Two Alternative Paths Forward
There are two other paths that President Biden could take to get the GCT adopted, a reconciliation bill or a congressional-executive agreement. Both would require a majority vote by both Congressional houses and avoid being blocked by a filibuster in the Senate. However, the reconciliation bill has limits on the subject matter, such as being limited to revenue-related elements of the treaty. Also, reconciliation legislation has limits on how often it can be used. Parliamentarian rulings could come into play as they had in the past when they limited the breadth of Biden legislation.
Congressional-
Unlike the sole executive agreements, one would expect that a new president could not overturn Congressional-executive agreements. However, last year Abigail L. Sia in a Fordham Law Review piece, concluded that “It is neither clear nor well settled whether the president has the constitutional authority to withdraw unilaterally from this type of agreement” [Congressional-executive agreement]. So, even if Biden were to get the majority of both houses to pass the GCT treaty, the next president might unilaterally withdraw from the treaty. And as a result, the nation would once again witness the conservative Supreme Court deciding the extent of presidential executive powers.

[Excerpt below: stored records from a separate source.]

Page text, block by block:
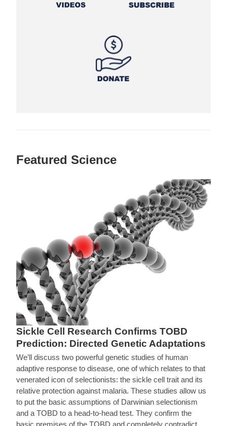
Featured Science
Sickle Cell Research Confirms TOBD
Prediction: Directed Genetic Adaptations
We’ll discuss two powerful genetic studies of human
adaptive response to disease, one of which relates to that
venerated icon of selectionists: the sickle cell trait and its
relative protection against malaria. These studies allow us
to put the basic assumptions of Darwinian selectionism
and a TOBD to a head-to-head test. They confirm the
basic premises of the TOBD and completely contradict
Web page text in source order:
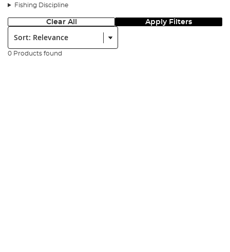
Fishing Discipline
Clear All Apply Filters
Sort:
0 Products found
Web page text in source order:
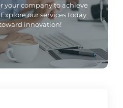
your company to achieve
our services today
innovation!
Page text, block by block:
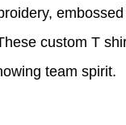
custom T
team spirit.
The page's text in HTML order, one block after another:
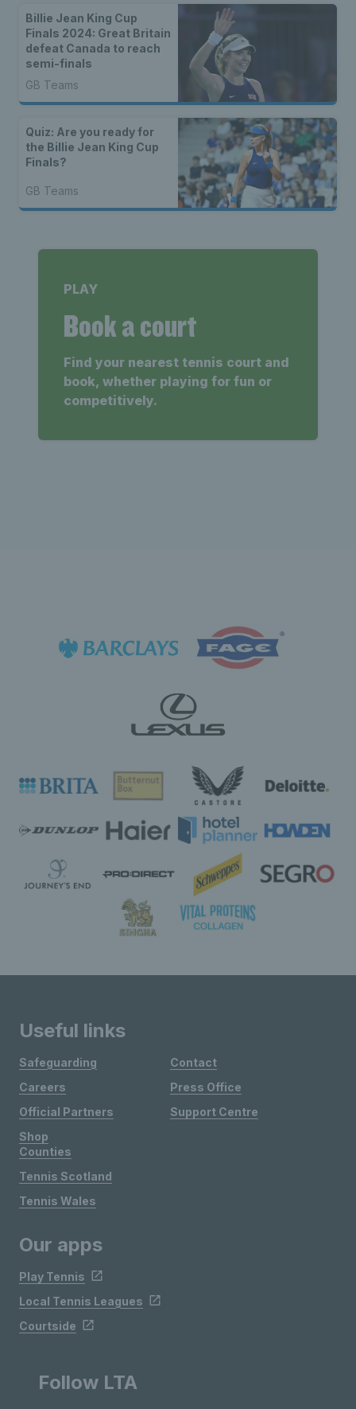
Billie Jean King Cup
Finals 2024: Great Britain
defeat Canada to reach
semi-finals
GB Teams
Quiz: Are you ready for
the Billie Jean King Cup
Finals?
GB Teams
PLAY
Book a court
Find your nearest tennis court and
book, whether playing for fun or
competitively.
Useful links
Safeguarding
Careers
Official Partners
Shop
Contact
Press Office
Support Centre
Counties
Tennis Scotland
Tennis Wales
Our apps
Play Tennis
Local Tennis Leagues
Courtside
Follow LTA
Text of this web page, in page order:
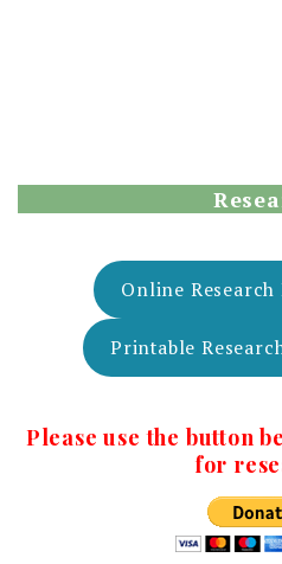
Online Research
Printable
Please use the button
for
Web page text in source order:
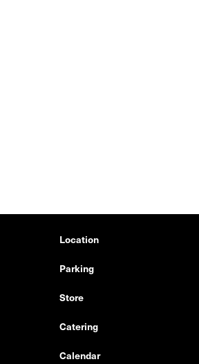
Location
Parking
Store
Catering
Calendar

GCT could be a game-changer if we had a functional government
The GCT treaty could ignite a public struggle between the state and multinational corporations as to who determines a nation’s foreign policy, which is the ultimate exercise of sovereign power. It is most likely that Biden will choose the sole executive agreement path. The other paths lead to an inevitable rejection by the Senate if the Republicans oppose it.

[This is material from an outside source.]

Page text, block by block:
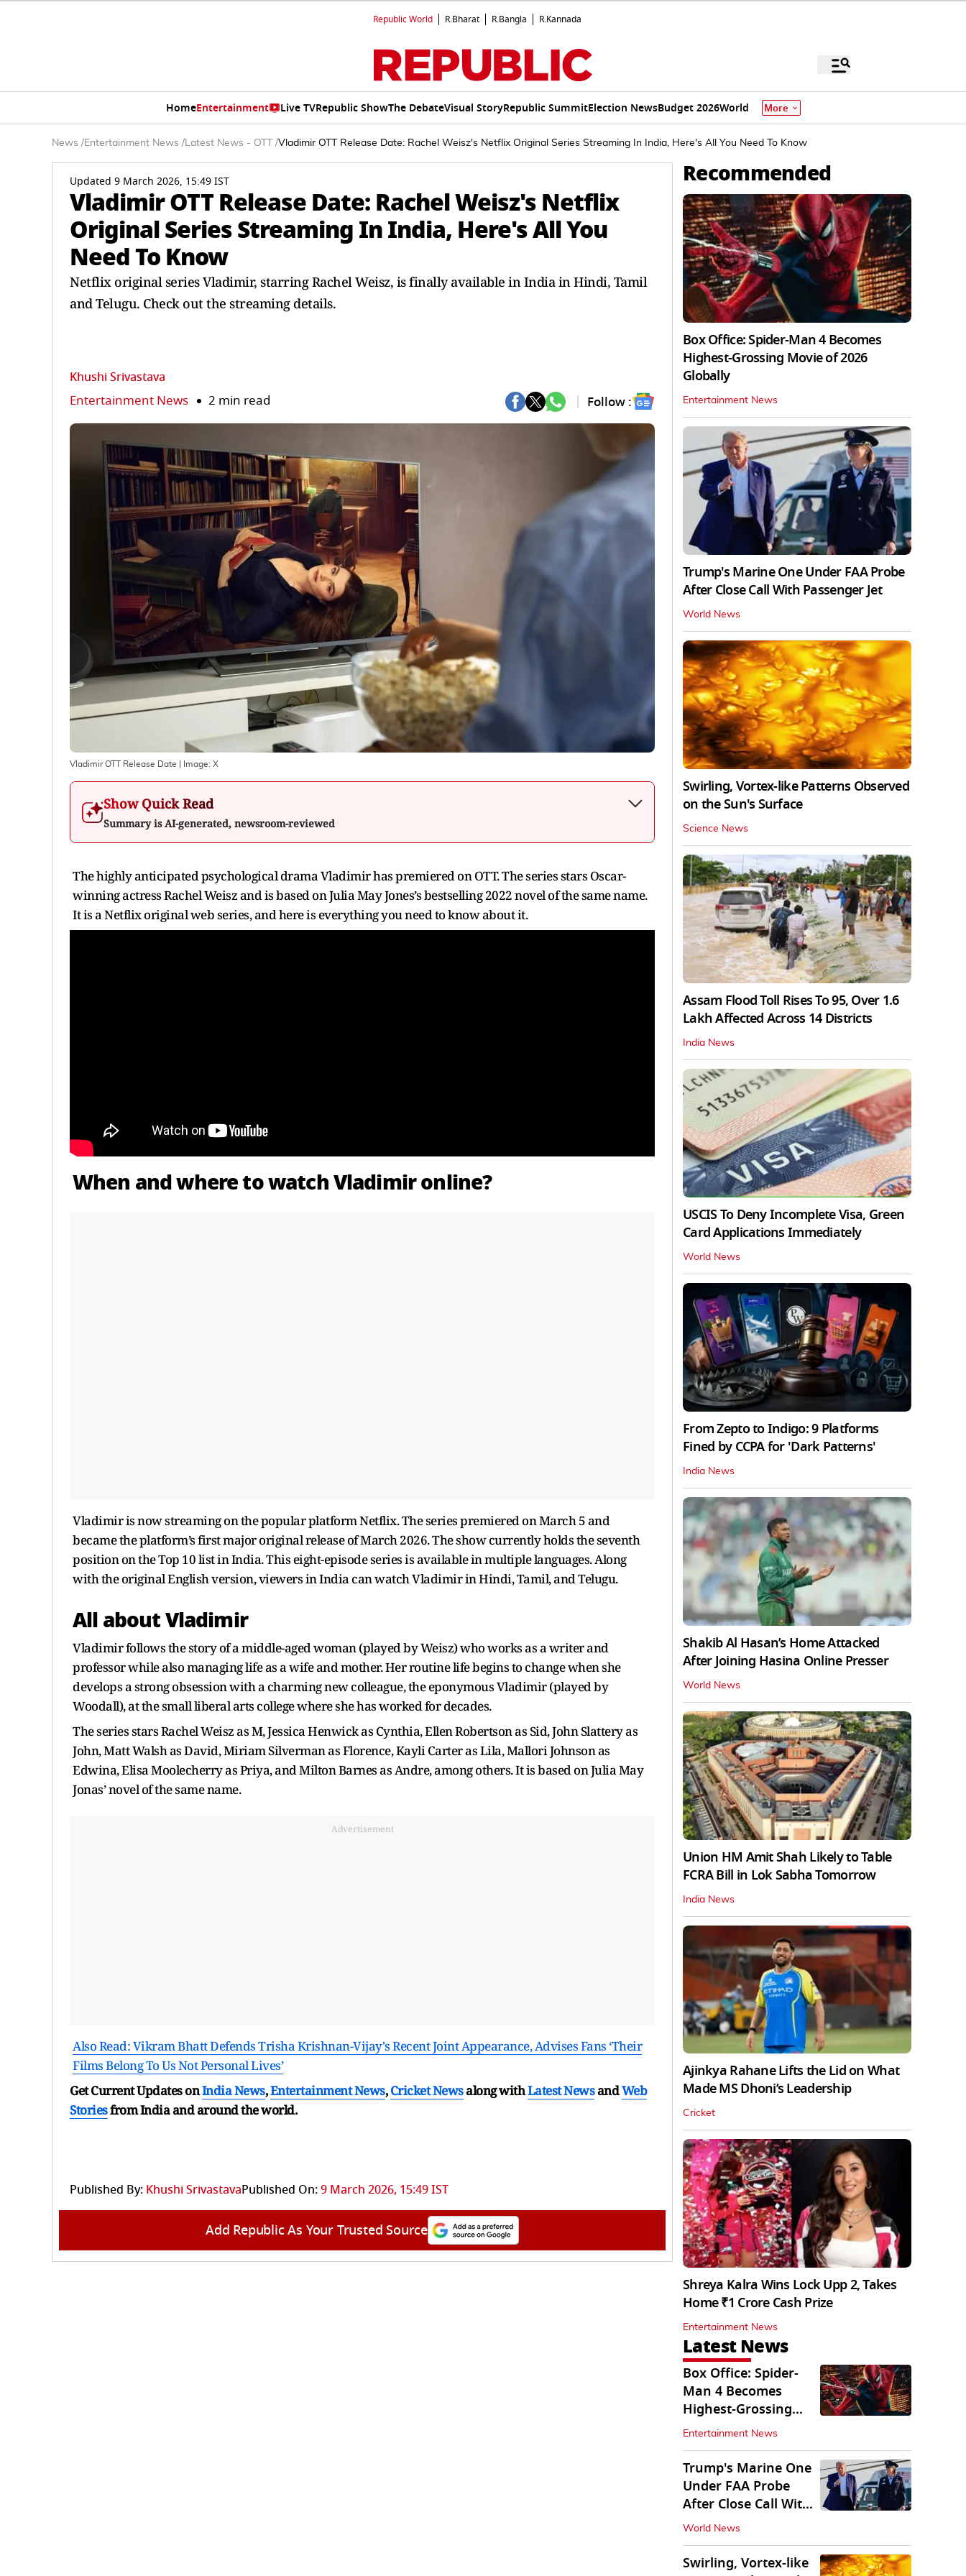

In the executive agreement scenario, if a Republican becomes president in 2024, we could see the U.S. once again pull out of an international treaty after its executive officer signed off on it. That will reinforce the perception that U.S. foreign policy will be inconsistent for the foreseeable future. It is not just because Republicans and Democrats do not share a common vision for America’s future, which has always been the case. It is because of the excessive weight of private and corporate wealth in electing members to congress.
Corporate influence on congress has always been present, but the accumulation of wealth has led to them accumulating a historically high concentration of economic resources and political influence. Congressional criticism of the GCT will not manifest itself as sympathy for corporations. Instead, it will consist of both arcane stalling tactics and issues, like enforcing the agreement.

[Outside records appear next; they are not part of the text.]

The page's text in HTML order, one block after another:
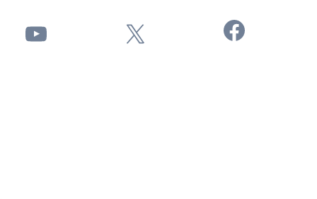
YouTube X Facebook
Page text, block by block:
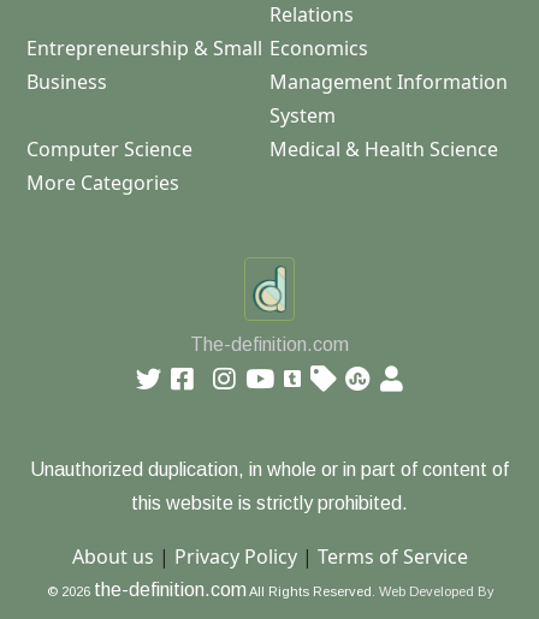
Relations
Entrepreneurship & Small
Business
Economics
Management Information
System
Computer Science
Medical & Health Science
More Categories
The-definition.com
Unauthorized duplication, in whole or in part of content of
this website is strictly prohibited.
About us | Privacy Policy| Terms of Service
© 2026 the-definition.com All Rights Reserved. Web Developed By
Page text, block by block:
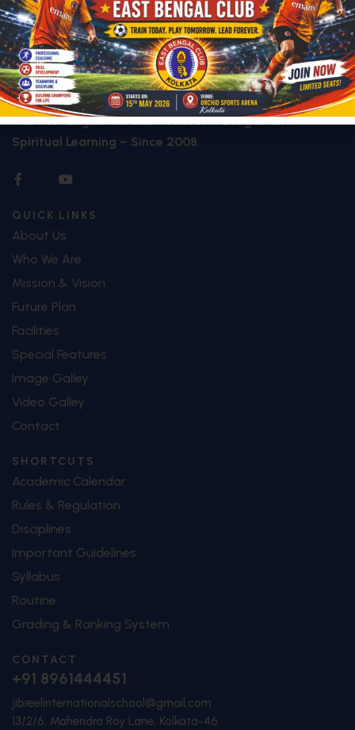
Founded in2008,Jibreel International School
(JIS)proudly stands as
The First English Medium School in Bengal with
Spiritual Learning – Since 2008.
QUICK LINKS
About Us
Who We Are
Mission & Vision
Future Plan
Facilities
Special Features
Image Galley
Video Galley
Contact
SHORTCUTS
Academic Calendar
Rules & Regulation
Disciplines
Important Guidelines
Syllabus
Routine
Grading & Ranking System
CONTACT
+91 8961444451
jibreelinternationalschool@gmail.com
13/2/6, Mahendra Roy Lane, Kolkata-46
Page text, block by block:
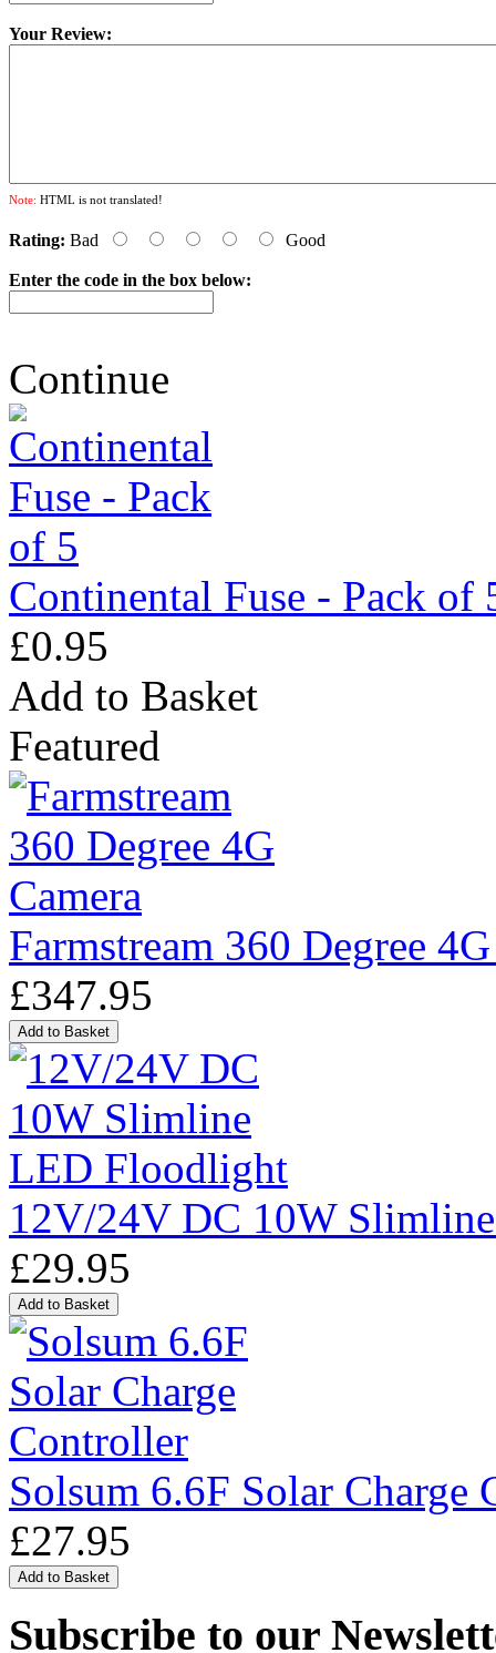
Your Review:
Note: HTML is not translated!
Rating: Bad Good
Enter the code in the box below:
Continue
Continental Fuse - Pack of
£0.95
Add to Basket
Featured
Farmstream 360 Degree
£347.95
12V/24V DC 10W
£29.95
Solsum 6.6F Solar Charge
£27.95
Subscribe to our

For advocates of maintaining the GCT treaty, it will be necessary to raise the question of where national political power to make foreign policy decisions should rest. Should it be with the elected representatives of the public or the corporate bodies which are legally bound to represent the interests of their investors? However, the debate must go one step further because many of those representatives of the public are also indebted to their corporate benefactors.
Consequently, the success of adopting and maintaining a GCT treaty must not rest on the shoulders of just one person, the president. Or even congress for the matter. It must be supported by a national discussion occurring in both red and blue states on what is the proper relationship between corporate wealth and a republican state that can be independent of their wealth’s influence.